Question

Write an recrusive equation of 6,8,14,22,36,58

Answer 1

This is A Fibonacci Sequence where the next term is the SUM of the two previous terms:

an = a1 + f × (n-1)

Answer 2

The recursive equation for the given sequence is:

`\left \{ {{f_(0) = 6} \atop {{f_(1) = 8} \atop {f_(n) = f_(n-1) + f_(n-2)\hspace{0.5cm}n \geq 2}}} \right.`

Explanation:

Starting with 6 and 8, the next term is the sum of the two previous terms. This is a Fibonacci Sequence with initial values 6 and 8.

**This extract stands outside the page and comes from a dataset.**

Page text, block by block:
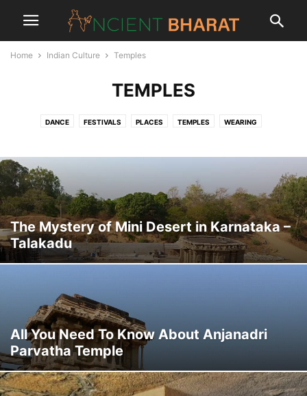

We can write the initial values as:

`f_(0) = 6 \\ f_(1) = 8`

Since the next term of the sequence is the sum of the two previous ones, the recursive step can be stated as follows:

`f_(n) = f_(n-1) + f_(n-2) \hspace{0.8cm}n \geq 2`

Notice that this step needs the initial values and can only be calculate for values of n equal or greater than 2.

Finally the recursive equation is:

`\left \{ {{f_(0) = 6} \atop {{f_(1) = 8} \atop {f_(n) = f_(n-1) + f_(n-2)\hspace{0.5cm}n \geq 2}}} \right.`